News

Law 27/10/2008

Copyright Is Forever. Or, at least, for 95 years

Two recent events provide a clear example of the current EU policy on copyright issues. On July 16, 2008, the European Commission has declared legally invalid a whole series of clauses contained in bilateral agreements of representation signed by societies for the collective management of authorial rights that are members of the International Confederation of Authors and Composers.

  The provisions that must be eliminated concern the restrictions concerning authors adhering to authorial societies in a different member state from the one they are legal citizens in, and the territorial restrictions that prevent the societies for the collective management of right to sell commercial licenses to subjects operating outside the national territory. In simpler words, authors and commercial operators are now free to seek the society that most suits their needs. The proposal of a directive of the European Commission sent to the European Parliament and Council concerning the duration of copyright protection and related rights bears the same date. In particular, the changes would extend the prerogatives of artists, interpreters and producers of phonograms from the current 50-year limit after publication to 95 years after publication. Although the proponents are trying to provide a rationale for this citing the longer life expectancy of artists, and the necessity of maintaining economic incentives at a time when online piracy is damaging the recording industry, the proposal actually mirrors the Copyright Term Extension Act passed in the US a decade ago. The latter brought to 95 years the duration of copyright protection for corporate works (i.e. artistic works created by employees, who transfer the copyright to the employer, which, in the vast majority of cases, is a corporation.). This is part of a larger overhaul of the existing European legislation on copyright in the information society that goes under the name of "forward-looking package".

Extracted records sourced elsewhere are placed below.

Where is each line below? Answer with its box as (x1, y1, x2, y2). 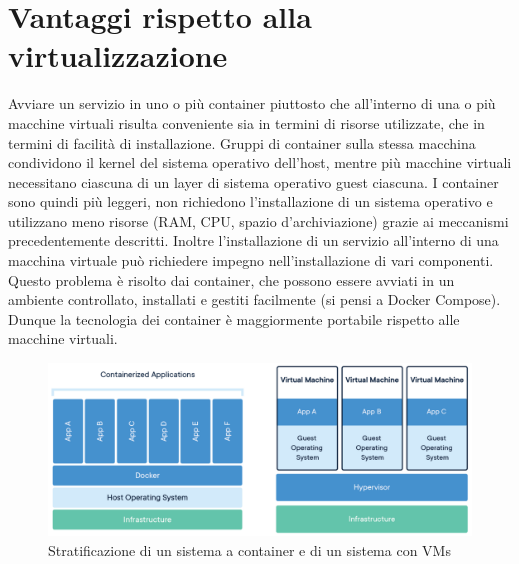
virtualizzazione (8, 35, 228, 76)
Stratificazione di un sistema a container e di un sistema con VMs (48, 539, 451, 560)
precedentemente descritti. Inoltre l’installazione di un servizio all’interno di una (8, 230, 499, 251)
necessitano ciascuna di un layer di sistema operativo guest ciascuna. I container (8, 171, 499, 192)
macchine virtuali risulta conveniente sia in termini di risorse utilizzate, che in (8, 112, 485, 133)
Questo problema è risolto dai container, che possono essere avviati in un (8, 269, 455, 290)
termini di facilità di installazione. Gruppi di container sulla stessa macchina (8, 132, 476, 153)
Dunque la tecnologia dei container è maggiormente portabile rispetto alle (8, 308, 460, 329)
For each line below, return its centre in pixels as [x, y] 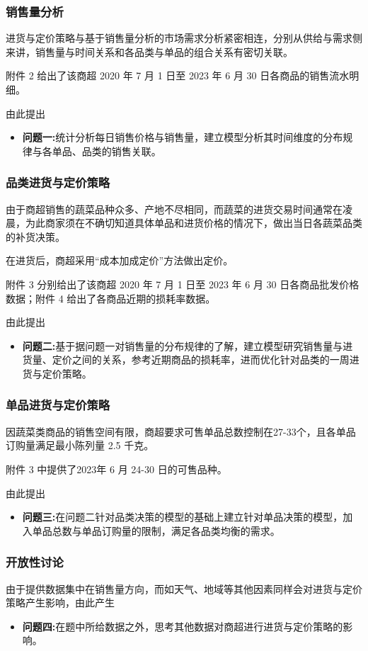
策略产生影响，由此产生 [60, 602]
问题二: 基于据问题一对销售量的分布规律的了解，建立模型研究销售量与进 [188, 345]
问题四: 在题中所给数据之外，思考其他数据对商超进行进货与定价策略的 [183, 626]
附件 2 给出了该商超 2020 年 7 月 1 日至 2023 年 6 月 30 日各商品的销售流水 [178, 75]
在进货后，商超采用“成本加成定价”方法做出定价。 [120, 260]
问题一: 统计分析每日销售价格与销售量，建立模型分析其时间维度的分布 [183, 137]
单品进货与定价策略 [58, 405]
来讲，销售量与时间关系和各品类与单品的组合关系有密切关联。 [149, 51]

  On the one hand, the proposed directive seems to continue in the work of consolidating the Single Market, by aligning itself with normative choices made by other regulatory regimes. On the other hand, a mechanism of regulatory competition seems to be in place, by which legal systems tend to imitate each other so that they can also benefit from royalty income for a longer period of time. On the other hand, the directive seems intended to strengthen competition in the Single Market, and thus such decisions are meant to liberalize the sector for the collective management of rights. However, if both initiatives end up being adopted, the net result will be a higher degree of liberalization of an increasingly proprietary regime.